🤖 AI Summary
Existing 3D scene segmentation methods face two key challenges: erroneous cross-view object association—particularly when objects reappear after occlusion—and semantic ambiguity and floating artifacts arising from the decoupled optimization of segmentation and geometric reconstruction. This paper proposes the first framework jointly optimizing 2D segmentation consistency and 3D Gaussian splatting. Its core contributions are: (1) a point-to-pixel association mechanism enabling fine-grained, frame-to-frame object correspondence; (2) piecewise planar displacement constraints preserving local geometric structure integrity; and (3) a unified objective jointly optimizing semantic segmentation and Gaussian parameters.

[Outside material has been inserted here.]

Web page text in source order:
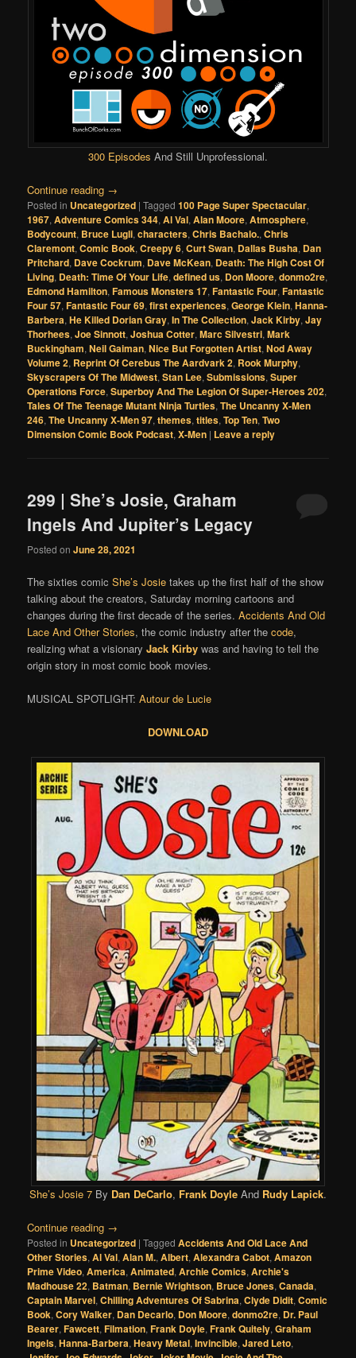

Evaluated on ScanNet and Replica, our method achieves significant improvements in both 2D panoptic segmentation and 3D Gaussian segmentation accuracy. It effectively suppresses cross-view misassociations and floating objects, while enhancing semantic compactness and geometric fidelity of reconstructed scenes.
📝 Abstract
Achieving a consistent and compact 3D segmentation field is crucial for maintaining semantic coherence across views and accurately representing scene structures. Previous 3D scene segmentation methods rely on video segmentation models to address inconsistencies across views, but the absence of spatial information often leads to object misassociation when object temporarily disappear and reappear. Furthermore, in the process of 3D scene reconstruction, segmentation and optimization are often treated as separate tasks. As a result, optimization typically lacks awareness of semantic category information, which can result in floaters with ambiguous segmentation. To address these challenges, we introduce CCGS, a method designed to achieve both view consistent 2D segmentation and a compact 3D Gaussian segmentation field. CCGS incorporates pointmap association and a piecewise-plane constraint. First, we establish pixel correspondence between adjacent images by minimizing the Euclidean distance between their pointmaps. We then redefine object mask overlap accordingly. The Hungarian algorithm is employed to optimize mask association by minimizing the total matching cost, while allowing for partial matches. To further enhance compactness, the piecewise-plane constraint restricts point displacement within local planes during optimization, thereby preserving structural integrity. Experimental results on ScanNet and Replica datasets demonstrate that CCGS outperforms existing methods in both 2D panoptic segmentation and 3D Gaussian segmentation.